As part of my series about the “5 Things You Need To Know To Create a Successful App or SAAS”, I had the pleasure of interviewing Dominic Holt. Dominic is a Tech Executive with Fortune 50 and small / start-up company experience. He regularly performs technical diligence, technology selection, software architecture and team mentoring for companies as a Fractional CTO local to San Diego and works globally with many Private Companies, Private Equity and Venture Capital Firms. He serves as the CEO for harpoon Corp and personally developed an enterprise software application that enables anyone to visually generate software infrastructure and deploy it to the cloud without writing any code. Prior to this, Dominic worked for Lockheed Martin where he created and became the division head of the Shark Tank® Organization

Thank you so much for joining us Dominic! Our readers would love to “get to know you” a bit better. Can you tell us a bit about your ‘backstory’ and how you got started?

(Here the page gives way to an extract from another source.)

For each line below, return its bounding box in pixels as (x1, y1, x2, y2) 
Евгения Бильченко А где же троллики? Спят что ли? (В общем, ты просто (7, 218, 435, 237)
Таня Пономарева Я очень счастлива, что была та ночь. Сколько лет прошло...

I have worked in the Defense sector for around 14 years now; in the 2013–2014 timeframe I was asked to build out a reference architecture for cloud deployments at Lockheed pretty early on in the Cloud Computing ecosystem. Evaluating some of those tools gave me insight into what people now call “DevOps” (that’s Software Development combined with Operations or maintaining the software in production). Effectively DevOps is about automating the deployment of software and the operations side of the house. Right away I knew this was going to be big in the software development community, but even as a Principle level Software Engineer, it took me close to a year to become proficient with all of the tools, scripting languages, and frameworks to understand what I was doing and be effective. There’s a lot more options and shortcuts now, but DevOps is still inherently a hard thing to do well for software teams and requires a lot of niche expertise to not only understand what tools to use out of an ecosystem of hundreds of thousands of them, but also which tools work together, how to use them, and making the initial investment to put it all together.

What was the “Aha Moment” that led you to think of the idea for your current company? Can you share that story with us?

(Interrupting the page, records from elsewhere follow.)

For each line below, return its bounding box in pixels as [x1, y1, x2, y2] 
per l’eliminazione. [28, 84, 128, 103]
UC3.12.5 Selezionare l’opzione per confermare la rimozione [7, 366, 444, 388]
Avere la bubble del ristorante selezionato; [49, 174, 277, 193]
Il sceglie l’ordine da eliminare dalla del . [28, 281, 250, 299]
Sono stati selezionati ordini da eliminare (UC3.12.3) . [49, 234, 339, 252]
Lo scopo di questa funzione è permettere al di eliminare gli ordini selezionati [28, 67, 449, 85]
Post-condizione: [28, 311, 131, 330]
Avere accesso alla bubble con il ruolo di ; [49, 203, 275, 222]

I was trying to hire DevOps engineers for my current company for a year and truthfully, I couldn’t find anyone with more than a year or two of experience with any tool; the one or two that were more experienced were demanding sky high salaries. I was asking myself how to make DevOps easier for everyone else and happened to be watching a dystopian science fiction show about the future when I saw a visual representation of software booting up on a screen. At that moment, it all clicked in my head and I jumped up from the couch and said, “that’s it!”. My wife still thinks I’m a crazy person. The next day I started building a visual drag and drop prototype for dynamically generating the scripts for automated cloud deployments and harpoon was born.

Can you tell us a story about the hard times that you faced when you first started your journey? Did you ever consider giving up? Where did you get the drive to continue even though things were so hard?

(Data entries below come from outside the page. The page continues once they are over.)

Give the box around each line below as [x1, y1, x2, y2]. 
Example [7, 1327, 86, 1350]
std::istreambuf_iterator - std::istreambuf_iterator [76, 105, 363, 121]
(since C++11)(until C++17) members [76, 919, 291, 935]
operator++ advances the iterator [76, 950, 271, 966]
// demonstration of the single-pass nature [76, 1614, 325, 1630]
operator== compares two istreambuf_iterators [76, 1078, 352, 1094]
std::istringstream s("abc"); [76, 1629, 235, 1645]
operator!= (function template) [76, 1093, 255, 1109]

Writing enterprise level software by yourself is hard. I spent many, many long nights trying to solve difficult problems, scrapping entire sections of code due to a false assumption made about how to write a capability, and generally proving out that this thing was going to work at all. Building a company has a lot of ups and downs. I remember the night I got end to end capability working for the first time; I felt so much joy at my accomplishment. I was so excited that I wanted to show everyone, and (even though I knew better) I started to meet with VC’s I knew to show my shiny new thing. Unfortunately, VC’s are much more pragmatic than television shows would have you believe, and they wanted to see sales. One VC firm in particular invited a bunch of technologists who thrashed the idea. The problem is, you are going to run into a lot of people with a lot of opinions about you and your company. As much as it sucked to hear these things, I knew the value I was creating and I also knew these technologists (as accomplished as they were), did not really understand the space I was in and therefore were not really the people I needed to get buy-in from. If you’re confident in your company and what you’re building, you just need to keep pushing forward. Eventually, you will start getting results.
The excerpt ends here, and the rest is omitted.